INPUT:

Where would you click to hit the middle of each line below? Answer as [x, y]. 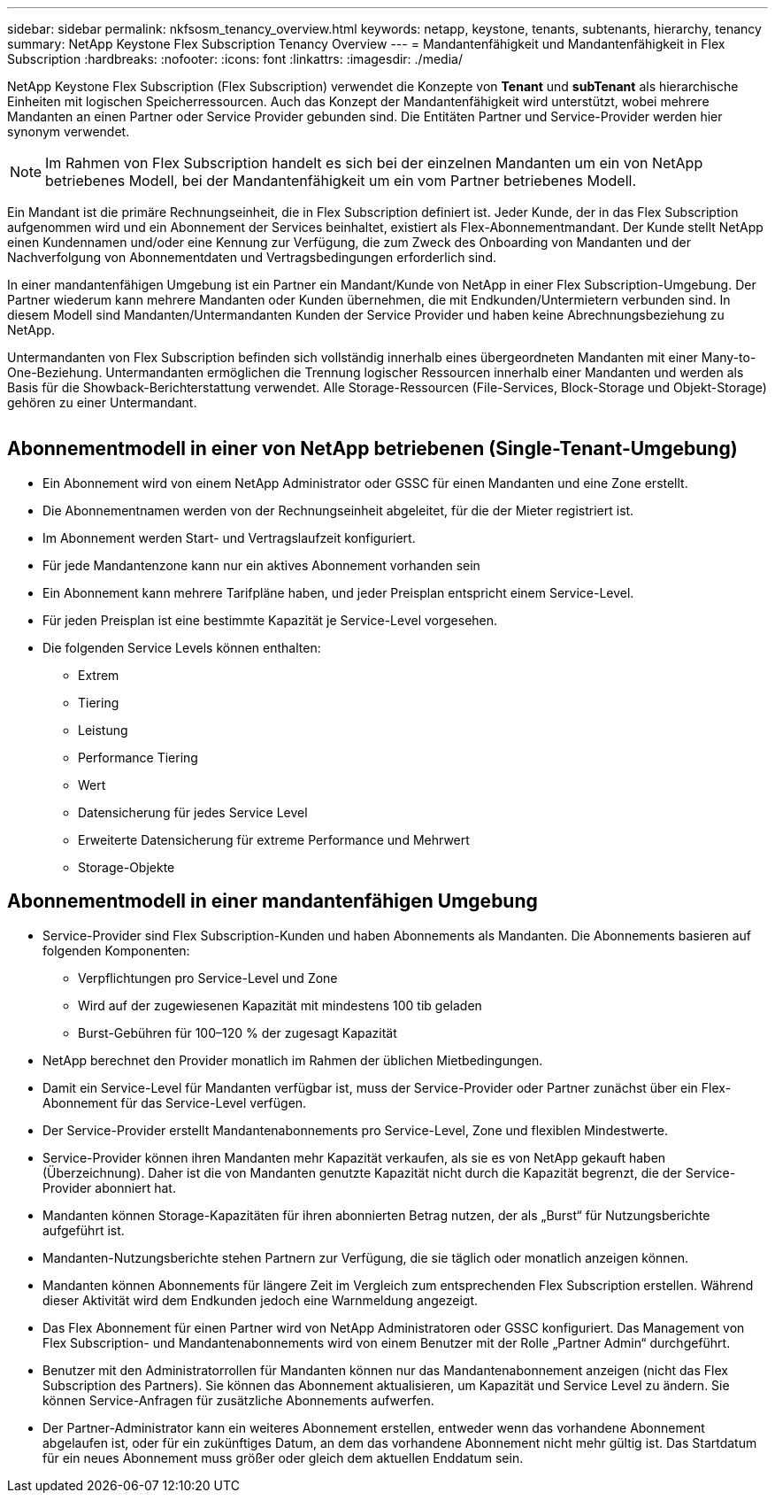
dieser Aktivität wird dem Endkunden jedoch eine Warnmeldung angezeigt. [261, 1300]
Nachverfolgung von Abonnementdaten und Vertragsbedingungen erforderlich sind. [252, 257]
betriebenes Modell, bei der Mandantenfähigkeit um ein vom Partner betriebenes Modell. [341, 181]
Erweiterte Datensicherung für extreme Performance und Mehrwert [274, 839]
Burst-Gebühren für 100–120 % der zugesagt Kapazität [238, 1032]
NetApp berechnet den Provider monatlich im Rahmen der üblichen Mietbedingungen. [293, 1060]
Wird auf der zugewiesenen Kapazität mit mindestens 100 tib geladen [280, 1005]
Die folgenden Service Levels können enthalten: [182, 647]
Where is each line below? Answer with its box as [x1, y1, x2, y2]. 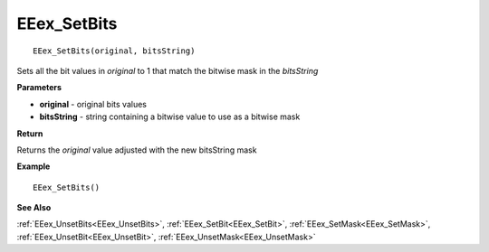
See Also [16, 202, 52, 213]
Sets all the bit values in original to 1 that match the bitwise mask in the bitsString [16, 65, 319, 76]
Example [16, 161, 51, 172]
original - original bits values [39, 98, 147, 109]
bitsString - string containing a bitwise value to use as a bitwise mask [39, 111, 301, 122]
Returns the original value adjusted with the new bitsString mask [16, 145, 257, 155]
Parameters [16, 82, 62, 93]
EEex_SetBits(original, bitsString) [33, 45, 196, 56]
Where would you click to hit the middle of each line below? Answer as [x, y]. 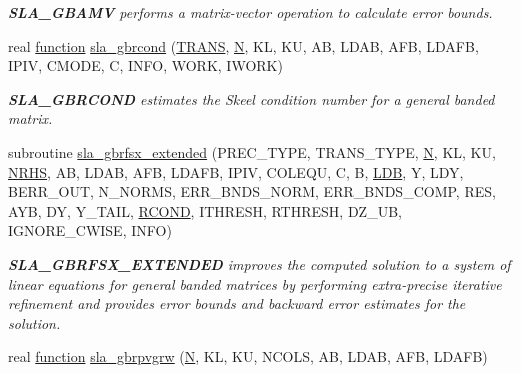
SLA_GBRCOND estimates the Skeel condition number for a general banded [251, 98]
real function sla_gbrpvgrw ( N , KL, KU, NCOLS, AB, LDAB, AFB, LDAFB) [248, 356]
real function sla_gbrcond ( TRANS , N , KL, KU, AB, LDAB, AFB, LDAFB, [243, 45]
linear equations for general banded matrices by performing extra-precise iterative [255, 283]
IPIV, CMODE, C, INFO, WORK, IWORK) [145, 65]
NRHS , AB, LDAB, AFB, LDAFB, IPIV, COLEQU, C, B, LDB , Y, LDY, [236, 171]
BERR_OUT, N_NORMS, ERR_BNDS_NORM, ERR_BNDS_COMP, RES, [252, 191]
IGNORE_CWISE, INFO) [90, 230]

DIRECTIONS: Your answer must be every line from the entries that contains the string "bitsString", copied as it stands.

ANSWER SPACE:
Sets all the bit values in original to 1 that match the bitwise mask in the bitsString [16, 65, 319, 76]
bitsString - string containing a bitwise value to use as a bitwise mask [39, 111, 301, 122]
Returns the original value adjusted with the new bitsString mask [16, 145, 257, 155]
EEex_SetBits(original, bitsString) [33, 45, 196, 56]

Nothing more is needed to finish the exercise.